All of this makes about as much sense as a Mentos commercial.

The scenario is simple. We have a snarling, violent manimal with an intimidating stare who’s been captured, locked up, paraded before the frenzied public, and, with the spotlight nearly blinding him, wants simply to be accepted as one of the Almighty’s sensitive, caring creatures who’d never intentionally hurt a female he cared about.

It seems far cheaper to rent “King Kong” than to double your August cable bill if you’re that interested in whether a beauty named McNeeley will get killed by the beast.

The ninth wonder of the world (the eighth is King’s hairpiece) is not how this freak show will play itself out. The latest act of prestidigitation from Don King - has he joined O.J.’s defense team yet? - should not only insult us Only in Americans, but make us wonder if there are no limits for these WWF-type hypefests.

Examine at the reasons we’ve been told by the endearing King and his media partners why this event is not to be missed at any price:

The historical factor

“It’s the dawn of a new era in boxing,” says Pacheco.

I only get up before dawn for a tee time at Riviera.

The curiosity factor

Maybe this isn’t Hugh Grant doing the “Tonight Show” in his first post-love-encounter appearance.

Does the phrase “curiosity killed the catatonic TV sports viewer who had too much time on his hands” snap anything in you rubber necks?

Monica Seles and Michael Jordan made comebacks this year that weren’t on pay-per-view. What morons are managing their careers?

The high-drama factor

“Maybe it’s not the fight of the century,” concedes SET executive producer Jay Larkin, “but it’s the event of year.”

Or at least fodder for a movie of the week.

The only soap opera I care about is “Young and the Restless,” only because I keep thinking it’s about the 49ers’ quest for another Super Bowl.

The sociological factor

NOW supporters and sexual-abuse victims have every reason to get hysterical over the hypocrisy and corruptness over Tyson’s big payday so quickly after his career in punching up license plates. But not now.
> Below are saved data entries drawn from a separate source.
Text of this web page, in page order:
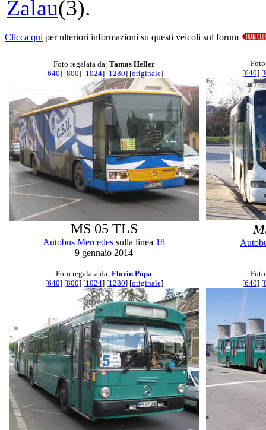
Zalau(3).
Clicca qui per ulteriori informazioni su questi veicoli sul forum
Foto regalata da: Tamas Heller
[640] [800] [1024] [1280] [originale]
MS 05 TLS
Autobus Mercedes sulla linea 18
9 gennaio 2014
[640] [
Foto regalata da: Florin Popa
[640] [800] [1024] [1280] [originale]
[640] [
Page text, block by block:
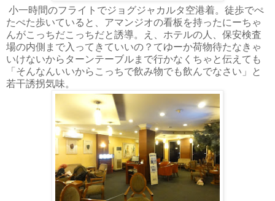
小一時間のフライトでジョグジャカルタ空港着。徒歩でぺ
たぺた歩いていると、アマンジオの看板を持ったにーちゃ
んがこっちだこっちだと誘導。え、ホテルの人、保安検査
場の内側まで入ってきていいの？てゆーか荷物待たなきゃ
いけないからターンテーブルまで行かなくちゃと伝えても
「そんなんいいからこっちで飲み物でも飲んでなさい」と
若干誘拐気味。
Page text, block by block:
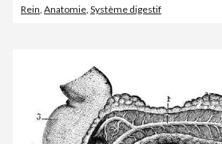
Rein Anatomie Système digestif
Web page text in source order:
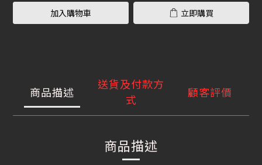
加入購物車 立即購買
商品描述
送貨及付款方
式
顧客評價
商品描述
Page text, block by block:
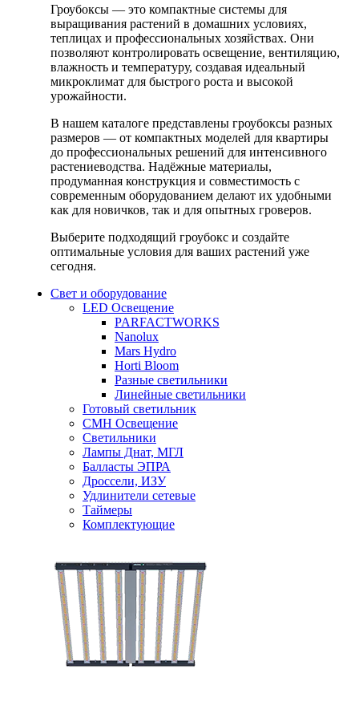
Гроубоксы — это компактные системы для
выращивания растений в домашних условиях,
теплицах и профессиональных хозяйствах. Они
позволяют контролировать освещение, вентиляцию,
влажность и температуру, создавая идеальный
микроклимат для быстрого роста и высокой
урожайности.
В нашем каталоге представлены гроубоксы разных
размеров — от компактных моделей для квартиры
до профессиональных решений для интенсивного
растениеводства. Надёжные материалы,
продуманная конструкция и совместимость с
современным оборудованием делают их удобными
как для новичков, так и для опытных гроверов.
Выберите подходящий гроубокс и создайте
оптимальные условия для ваших растений уже
сегодня.
Свет и оборудование
LED Освещение
PARFACTWORKS
Nanolux
Mars Hydro
Horti Bloom
Разные светильники
Линейные светильники
Готовый светильник
CMH Освещение
Светильники
Лампы Днат, МГЛ
Балласты ЭПРА
Дроссели, ИЗУ
Удлинители сетевые
Таймеры
Комплектующие
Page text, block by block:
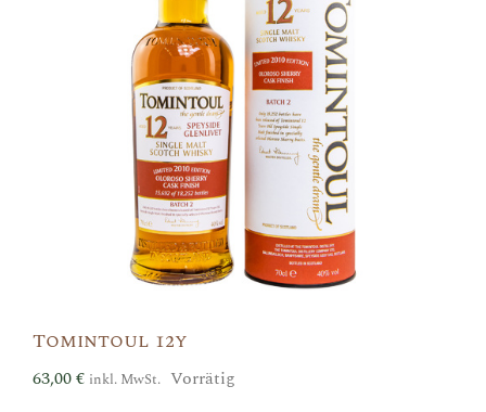
Tomintoul 12y
63,00€ inkl. MwSt. Vorrätig
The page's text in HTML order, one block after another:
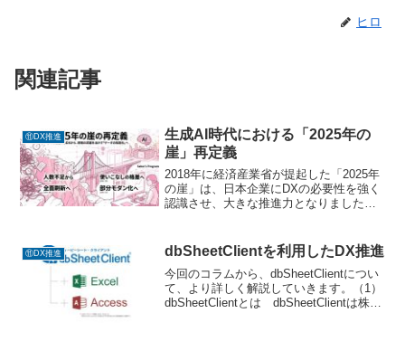
ヒロ
関連記事
⑪DX推進
生成AI時代における「2025年の
崖」再定義
2018年に経済産業省が提起した「2025年
の崖」は、日本企業にDXの必要性を強く
認識させ、大きな推進力となりました
されていた以下のシナリオは、生成AI時
代の現在では大きく変化しています。
「2026年の視点」から「2025年の崖」を
再解釈し、DXの新たな方向性を3つの軸
で整理します。
⑪DX推進 dbSheetClientを利用したDX推進
今回のコラムから、dbSheetClientについ
て、より詳しく解説していきます。（1）
dbSheetClientとは dbSheetClientは株式
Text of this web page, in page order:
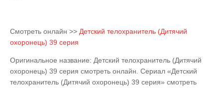
Смотреть онлайн >> Детский телохранитель (Дитячий
охоронець) 39 серия
Оригинальное название: Детский телохранитель (Дитячий
охоронець) 39 серия смотреть онлайн. Сериал «Детский
телохранитель (Дитячий охоронець) 39 серия» смотреть
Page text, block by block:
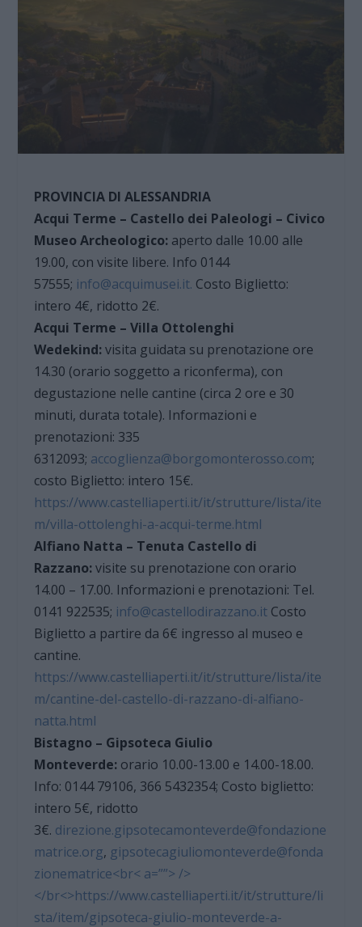
PROVINCIA DI ALESSANDRIA
Acqui Terme – Castello dei Paleologi – Civico
Museo Archeologico: aperto dalle 10.00 alle
19.00, con visite libere. Info 0144
57555; info@acquimusei.it. Costo Biglietto:
intero 4€, ridotto 2€.
Acqui Terme – Villa Ottolenghi
Wedekind:visita guidata su prenotazione ore
14.30 (orario soggetto a riconferma), con
degustazione nelle cantine (circa 2 ore e 30
minuti, durata totale). Informazioni e
prenotazioni: 335
6312093; accoglienza@borgomonterosso.com;
costo Biglietto: intero 15€.
https://www.castelliaperti.it/it/strutture/lista/ite
m/villa-ottolenghi-a-acqui-terme.html
Alfiano Natta – Tenuta Castello di
Razzano:visite su prenotazione con orario
14.00 – 17.00. Informazioni e prenotazioni: Tel.
0141 922535; info@castellodirazzano.it Costo
Biglietto a partire da 6€ ingresso al museo e
cantine.
https://www.castelliaperti.it/it/strutture/lista/ite
m/cantine-del-castello-di-razzano-di-alfiano-
natta.html
Bistagno – Gipsoteca Giulio
Monteverde: orario 10.00-13.00 e 14.00-18.00.
Info: 0144 79106, 366 5432354; Costo biglietto:
intero 5€, ridotto
3€. direzione.gipsotecamonteverde@fondazione
matrice.org, gipsotecagiuliomonteverde@fonda
zionematrice<br< a=””> />
</br<>https://www.castelliaperti.it/it/strutture/li
sta/item/gipsoteca-giulio-monteverde-a-
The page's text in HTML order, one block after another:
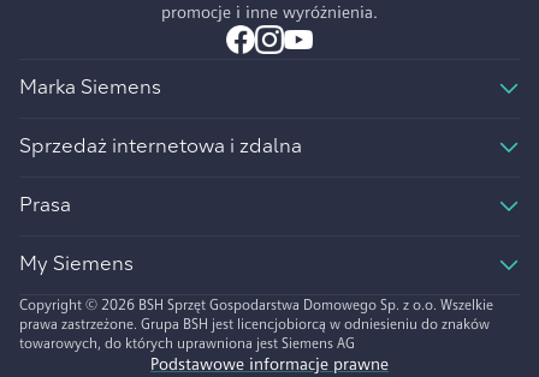
promocje i inne wyróżnienia.
Marka Siemens
Sprzedaż internetowa i zdalna
Prasa
My Siemens
Copyright © 2026 BSH Sprzęt Gospodarstwa Domowego Sp. z o.o. Wszelkie
prawa zastrzeżone. Grupa BSH jest licencjobiorcą w odniesieniu do znaków
towarowych, do których uprawniona jest Siemens AG
Podstawowe informacje prawne
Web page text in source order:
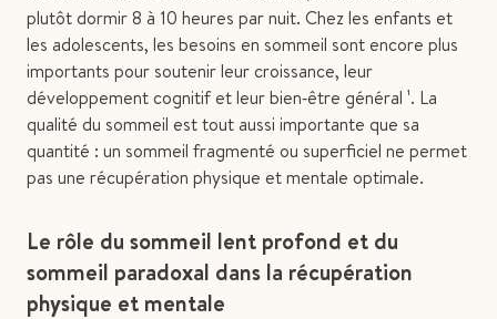
plutôt dormir 8 à 10 heures par nuit. Chez les enfants et
les adolescents, les besoins en sommeil sont encore plus
importants pour soutenir leur croissance, leur
développement cognitif et leur bien‑être général ¹. La
qualité du sommeil est tout aussi importante que sa
quantité : un sommeil fragmenté ou superficiel ne permet
pas une récupération physique et mentale optimale.
Le rôle du sommeil lent profond et du
sommeil paradoxal dans la récupération
physique et mentale
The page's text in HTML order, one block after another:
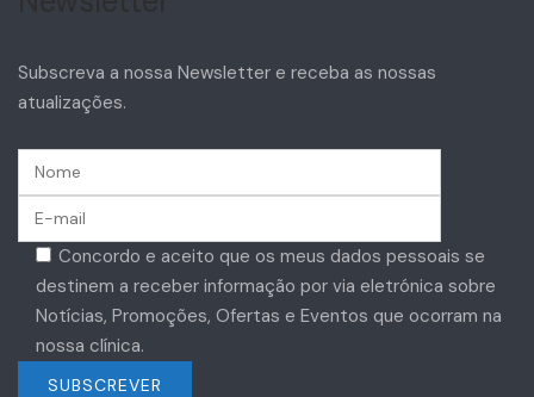
Subscreva a nossa Newsletter e receba as nossas
atualizações.
Concordo e aceito que os meus dados pessoais se
destinem a receber informação por via eletrónica sobre
Notícias, Promoções, Ofertas e Eventos que ocorram na
nossa clínica.
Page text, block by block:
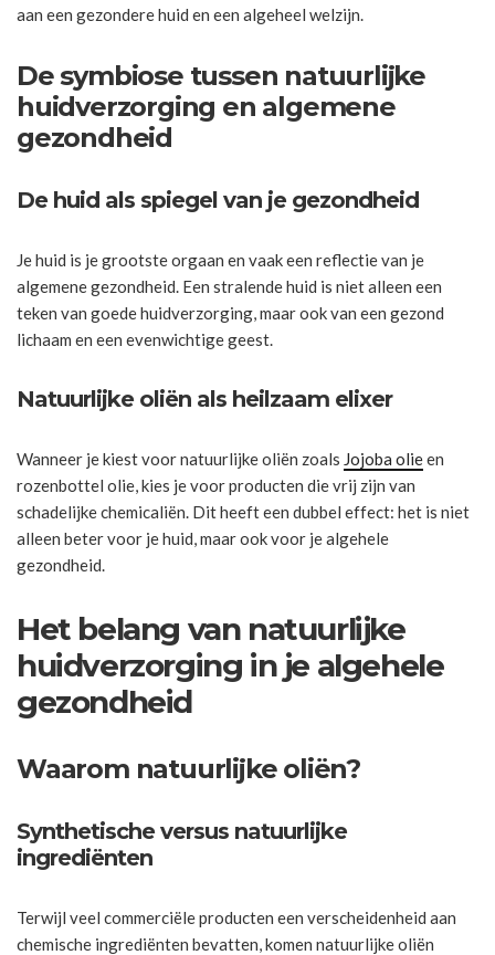
aan een gezondere huid en een algeheel welzijn.
De symbiose tussen natuurlijke
huidverzorging en algemene
gezondheid
De huid als spiegel van je gezondheid
Je huid is je grootste orgaan en vaak een reflectie van je
algemene gezondheid. Een stralende huid is niet alleen een
teken van goede huidverzorging, maar ook van een gezond
lichaam en een evenwichtige geest.
Natuurlijke oliën als heilzaam elixer
Wanneer je kiest voor natuurlijke oliën zoals Jojoba olieen
rozenbottel olie, kies je voor producten die vrij zijn van
schadelijke chemicaliën. Dit heeft een dubbel effect: het is niet
alleen beter voor je huid, maar ook voor je algehele
gezondheid.
Het belang van natuurlijke
huidverzorging in je algehele
gezondheid
Waarom natuurlijke oliën?
Synthetische versus natuurlijke
ingrediënten
Terwijl veel commerciële producten een verscheidenheid aan
chemische ingrediënten bevatten, komen natuurlijke oliën

A slightly more effective form of protest would be to not call attention to the fight at all.

The Don King factor

(Also known as the Larry King factor).

Everyone’s talking about it so it must be a big deal. That’s how Soupy Sales and pie throwing became popular in the ‘60s.

Don “Cha-Ching” King, louder than one of Jon Miller’s ties on ESPN “Sunday Night Baseball,” must have a volume control somewhere.

And because this charade involves King, one of life’s recurring natural disasters, one would think we’d get some relief under the act of God clause in our contracts. Instead, we suffer in the bile. Insurance companies won’t even write Don King-damage policies any more.

Try singing this stanza of the Battle Hymn of the Banana Republic if you feel shackled by King’s verbage:

Mine eyes have seen the glory of another Don King jive,

He has wrangled Mikey Tyson; he’s found someone for the dive,

He has duped the faithful viewers, fifty-nine and ninety-five,

His hair weave marches on …

Feast all you want on King’s cold-cut platter of baloney. Or switch over to Gayle Gardner talking fat-free deserts on the Artichoke Channel. You do have a choice.

Now’s the time for all good men to factor in reality.

The lacking-blood-flow-to-the-brain people who pay for this are the same who bet on exhibition football, gamble on the winner of “The NFL Quarterback Challenge,” and think Art Schlichter belongs in the Hall of Fame.

No offense, but I’m a bigger idiot than you. I’d just rather use that kind of spare pocket change for Prozac refills.

The crime here is that so many will pitch in the sand dollars to keep King’s shell game alive. Pay-per-view continues to flourish and astonish the mentally sane.

What’s to stop this wealthy King from someday showering the NFL with dead presidents for the rights to a Super Bowl, and then serving it to an entertainment starved audience willing to pay?

As for this P.T. Barnum Vegas lounge act …

When an immovable force (Tyson) meets a resistible object (King), something has to give. Too often, it’s my better judgment.

So, with brief hesitation, I ask: What’s the cable company’s phone number, and to whom do I make the check out to?